### TASK DIRECTIONS
Search the records for the string "intégré". Copy each line where it occurs.
════════
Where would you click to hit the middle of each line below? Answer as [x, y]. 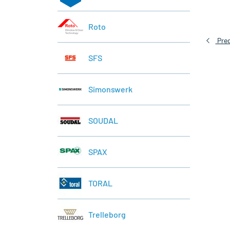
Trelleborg [107, 215]
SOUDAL [103, 121]
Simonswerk [110, 89]
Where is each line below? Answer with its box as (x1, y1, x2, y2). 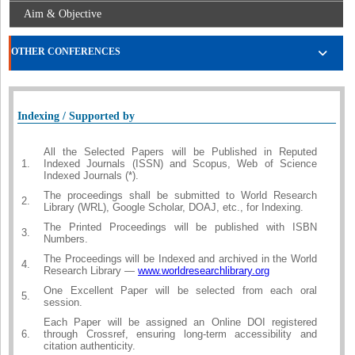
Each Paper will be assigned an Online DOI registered (44, 316, 317, 329)
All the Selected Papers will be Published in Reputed (44, 146, 317, 158)
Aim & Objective (24, 8, 101, 21)
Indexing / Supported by (17, 109, 135, 122)
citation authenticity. (44, 340, 136, 353)
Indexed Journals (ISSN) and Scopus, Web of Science (44, 158, 317, 170)
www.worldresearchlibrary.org (138, 265, 269, 277)
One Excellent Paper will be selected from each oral (44, 284, 317, 297)
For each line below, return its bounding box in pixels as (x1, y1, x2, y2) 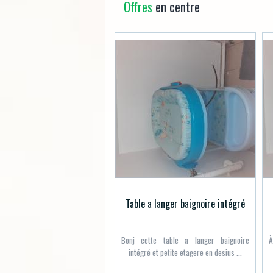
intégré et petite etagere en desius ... (129, 246, 242, 259)
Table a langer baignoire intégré (126, 196, 245, 211)
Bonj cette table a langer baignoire (121, 234, 249, 247)
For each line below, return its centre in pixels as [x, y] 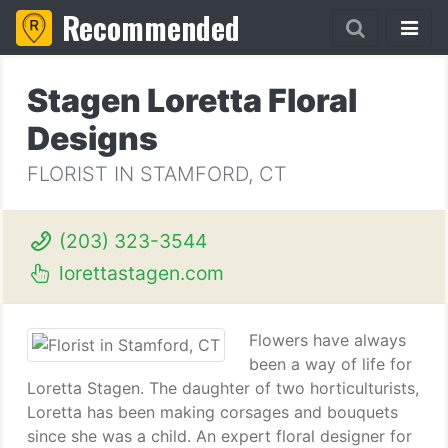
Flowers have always [327, 340]
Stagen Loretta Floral [192, 100]
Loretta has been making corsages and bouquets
════════
### WRITTEN REPLY
intégré et petite etagere en desius ... (129, 246, 242, 259)
Table a langer baignoire intégré (126, 196, 245, 211)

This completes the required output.